Bucket Balloons List.
Genre : Family, Romance
Lenght : chaptered
Desclaimer : The Story by Author.
Main Cast : Kim Taehyung (V) and Jung Hoseok (J-Hope)
.
Prolog
.
.
Ada dua fakta yang sangat Taehyung benci tentang hidupnya. Pertama, fakta bahwa ia sekarang telah sendiri, tidak, ia memang selalu sendirian. Taehyung benci saat ia sendirian karna ia akan terlihat menyedihkan. Kedua, ia benci dengan fakta bahwa ia takut dengan balon, tidak, ia phobia dengan benda yang –bahkan-tak-hidup-itu. Namun itu hanya sebagian kecilnya, karna, fakta bahwa ia hidup adalah sesuatu yang paling sering ia sesali.
.
Lalu
.
Bagi Hoseok ada dua fakta yang sangat ia sukai tentang hidupnya. Sebenarnya ada banyak, tapi ia merangkumnya menjadi dua. Pertama, ia suka, bersyukur dengan fakta bahwa ia hidup di tengah keluarga besar yang bahagia, dan ia tumbuh menjadi manusia yang kuat dan sehat.
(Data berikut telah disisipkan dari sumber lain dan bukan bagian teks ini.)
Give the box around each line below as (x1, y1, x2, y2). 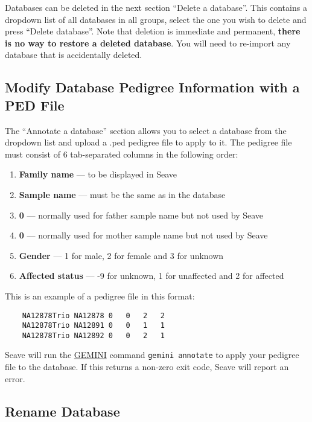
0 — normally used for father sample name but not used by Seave (19, 208, 264, 221)
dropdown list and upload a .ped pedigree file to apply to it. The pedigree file (5, 136, 292, 149)
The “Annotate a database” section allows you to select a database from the (5, 124, 287, 136)
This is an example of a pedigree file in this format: (5, 289, 195, 302)
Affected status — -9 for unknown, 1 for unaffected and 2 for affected (19, 269, 284, 282)
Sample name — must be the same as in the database (19, 188, 226, 200)
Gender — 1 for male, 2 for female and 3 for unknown (19, 249, 224, 261)
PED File (5, 95, 65, 114)
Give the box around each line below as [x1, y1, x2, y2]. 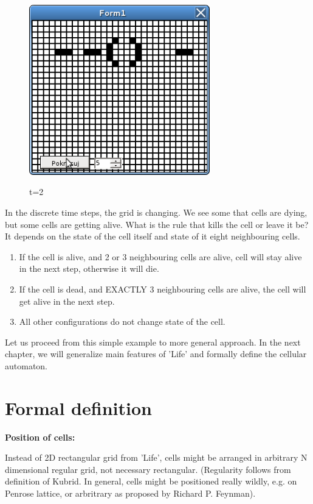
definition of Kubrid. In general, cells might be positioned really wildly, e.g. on [5, 475, 297, 488]
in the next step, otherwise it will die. [19, 262, 159, 275]
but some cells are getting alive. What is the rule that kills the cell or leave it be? [5, 218, 309, 230]
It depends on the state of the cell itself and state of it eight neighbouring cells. [5, 230, 300, 243]
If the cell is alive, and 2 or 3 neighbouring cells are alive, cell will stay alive [19, 250, 302, 263]
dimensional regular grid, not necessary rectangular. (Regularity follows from [5, 463, 291, 475]
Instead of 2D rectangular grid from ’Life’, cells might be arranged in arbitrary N [5, 451, 308, 464]
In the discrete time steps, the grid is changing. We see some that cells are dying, [5, 206, 308, 219]
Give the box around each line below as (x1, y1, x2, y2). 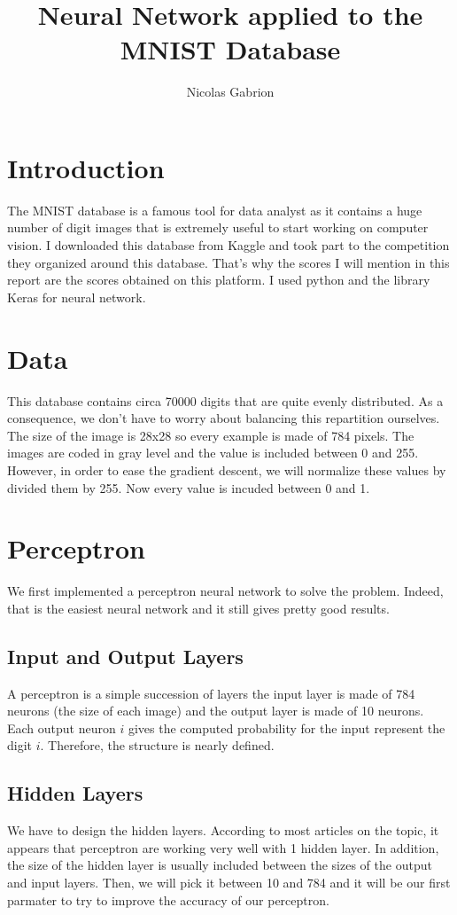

Kedua, ia menyukai fakta bahwa Kim Taehyung, hadir dalam kehidupannya. Ia tahu kebahagiaannya memang kadang harus dibagi.
.
.
VH
.
"Tentang sekolah barumu, ayah sudah mengatur semuanya. Kau bisa langsung masuk setelah keadaanmu membaik..." kata pria itu, yang sedari tadi duduk di kursi sebelah ranjang pasien, dimana seorang anak tengah berbaring dengan selimut menutupi seluruh tubuhnya. Anak itu tak mengatakan apa-apa.
"Mana jawabanmu, Kim Taehyung?"
"Apa gunanya menjawab jika ayah sudah mengatur semuanya...?" Tanya remaja yang sedang berbaring itu, kemudian perlahan menyingkap selimut yang menutupi kepalanya yang diperban. Dia Taehyung, yang menatap ayahnya dengan tatapan kosong "aku tahu ayah tak suka penolakan." Ujarnya kemudian.
Orang-orang biasa menyebutnya Tuan Kim, pria diakhir umur 30 tahunannya itu menatap tajam anak pertamanya yang tengah terbaring di rumah sakit ini hampir selama tiga minggu. Karna patah tulang rusuk dan gegar otak, yang Tuan Kim pikir sudah mempengaruhi kerja otak anaknya pula.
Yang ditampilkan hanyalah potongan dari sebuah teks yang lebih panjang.